New drugs, such as oligonucleotide-based antisense drugs, peptide-drug conjugates, or lipid-drug conjugates, can potentially treat or cure many diseases. However, the drugs must reach their specific target and have improved pharmacokinetics to function as desired. The conjugation of drugs to macromolecular carriers improves the pharmacokinetics of the drug. However, stable conjugates can have several limitations:
(1) loss of the potency of the drug,
(2) confining the drug to the extracellular space, and
(3) requirement for circulating conjugates.
To improve the pharmacokinetics of drug conjugates, Santi et al. described conjugation linkers with highly tunable cleavage rates.

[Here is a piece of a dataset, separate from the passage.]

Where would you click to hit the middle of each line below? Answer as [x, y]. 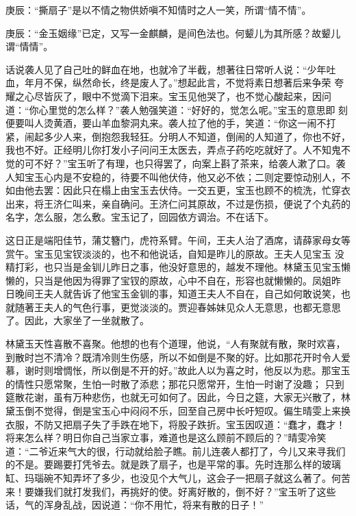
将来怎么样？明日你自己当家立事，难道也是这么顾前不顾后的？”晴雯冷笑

The research group reviewed a set of tunable release linkers with half-lives ranging from hours to up to one year. Santi et al. suggest that these releasable linkers provide several benefits, including lower Cmax, the highest concentration of a drug in the blood, cerebrospinal fluid, or target organ after a dose is given, and the pharmacokinetic coordination of drug combinations. The multiple developed linkers have cleavage rates predetermined by the acidity of a C-H bond on the linker. A hydroxide-catalyzed β-elimination reaction releases the native, active drug.

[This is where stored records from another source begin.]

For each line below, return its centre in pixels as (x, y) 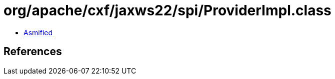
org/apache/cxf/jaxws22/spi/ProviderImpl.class (167, 10)
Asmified (38, 32)
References (33, 52)
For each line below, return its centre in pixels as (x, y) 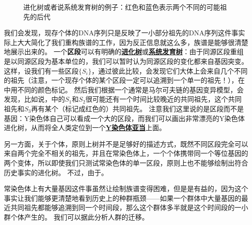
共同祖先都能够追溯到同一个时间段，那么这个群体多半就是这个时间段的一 (126, 207)
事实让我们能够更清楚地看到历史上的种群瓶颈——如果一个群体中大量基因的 (123, 198)
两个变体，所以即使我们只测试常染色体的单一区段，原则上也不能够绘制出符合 (126, 162)
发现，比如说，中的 (34, 99)
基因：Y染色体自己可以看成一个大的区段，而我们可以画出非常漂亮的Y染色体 (124, 118)
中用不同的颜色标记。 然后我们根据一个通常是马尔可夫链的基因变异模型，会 (124, 89)
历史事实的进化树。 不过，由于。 (56, 172)
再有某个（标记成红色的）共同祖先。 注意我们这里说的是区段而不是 (137, 108)
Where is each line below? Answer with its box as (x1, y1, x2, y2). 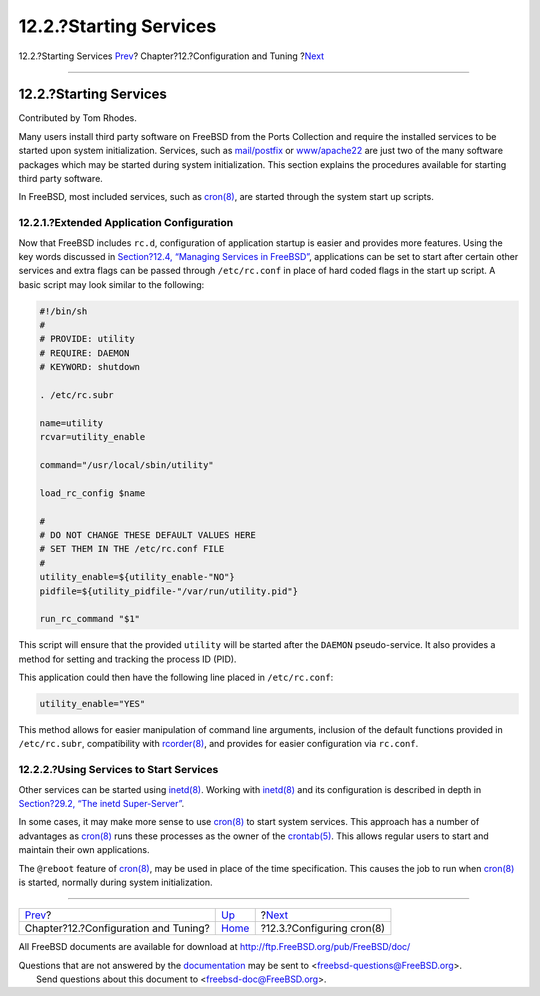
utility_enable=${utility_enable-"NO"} (39, 571, 235, 583)
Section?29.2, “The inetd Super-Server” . (18, 797, 185, 809)
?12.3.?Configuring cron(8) (260, 921, 385, 935)
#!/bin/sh (39, 305, 88, 317)
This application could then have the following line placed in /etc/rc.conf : (18, 671, 334, 684)
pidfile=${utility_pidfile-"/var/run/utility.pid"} (39, 585, 299, 597)
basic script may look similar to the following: (18, 278, 205, 290)
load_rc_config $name (39, 487, 146, 499)

Electron-withdrawing groups attached to the ionizable C-H group control the acidity of the linker. The linkers described by Santi et al. enable the construction of drug conjugates with predictable, tunable release kinetics over long periods useful in vitro and in vivo environments. Figure 1 shows a chemically releasable carbamate linker.

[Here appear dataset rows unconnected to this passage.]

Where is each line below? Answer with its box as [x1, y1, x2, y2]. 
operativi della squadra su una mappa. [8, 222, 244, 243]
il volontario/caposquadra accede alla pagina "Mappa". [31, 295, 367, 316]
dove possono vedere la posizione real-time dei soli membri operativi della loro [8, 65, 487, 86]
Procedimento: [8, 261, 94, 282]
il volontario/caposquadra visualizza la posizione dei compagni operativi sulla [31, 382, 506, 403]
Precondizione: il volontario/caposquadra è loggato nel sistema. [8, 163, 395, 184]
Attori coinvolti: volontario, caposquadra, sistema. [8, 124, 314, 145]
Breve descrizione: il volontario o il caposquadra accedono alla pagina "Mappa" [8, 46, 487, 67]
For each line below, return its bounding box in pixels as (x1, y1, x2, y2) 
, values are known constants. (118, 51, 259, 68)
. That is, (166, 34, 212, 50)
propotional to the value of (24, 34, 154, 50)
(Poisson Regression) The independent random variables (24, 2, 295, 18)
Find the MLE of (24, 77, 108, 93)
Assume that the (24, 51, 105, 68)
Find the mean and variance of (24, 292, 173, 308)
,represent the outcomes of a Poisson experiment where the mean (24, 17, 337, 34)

Figure 1: A chemically releasable carbamate linker. A macromolecular carrier is attached to a linker which is attached to the drug or prodrug via a carbamate group. The β-carbon has an acidic C-H group and contains an electron-withdrawing “modulator” that controls the pKa of that C-H group. Removing a proton initiates rapid β-elimination, cleaving the C-O of the linker–carbamate bond. A further loss of CO2 provides the free drug or prodrug and a substituted alkene. The drug release rate is proportional to the acidity (pKa) of the proton adjacent to the modulator. The chemical nature of the modulator controls the pKa and the release of the drug.
As a next step, the research group tested a carbamate containing Ne-2,4-dinitrophenyl-l-lysine [Lys(DNP)OH] and various electron-withdrawing pKa modulators. Figure 2 illustrates the releasing reaction.
Figure 2: Releasing reaction of a linker scaffold containing electron-withdrawing pKa modulators linked via carbamate bonds to Ne-2,4-dinitrophenyl-l-lysine [Lys(DNP)OH]. Modulators utilized aromatic groups, ketones, nitriles, and sulfones.
Figure 3: Modulator groups tested. [A] Half-lives for β-elimination varied between 14 hours to 2 weeks. [B to E] These less electron-withdrawing modulators extended the half-lives for up to 12 months (Santi et al. 2012).
Furthermore, the research group reported the preparation of bifunctional linkers containing succinimidyl carbonate on one end and an azide moiety connected to the other. After reacting the succinimidyl carbonate with the amino group of a carrier or a similar molecule, copper-free click chemistry allows conjugation to other desired functional groups. The reported heterobifunctional linkers allow attachment to the amine group of a drug or prodrug as a carbamate on one end and any macromolecular carrier on the other end.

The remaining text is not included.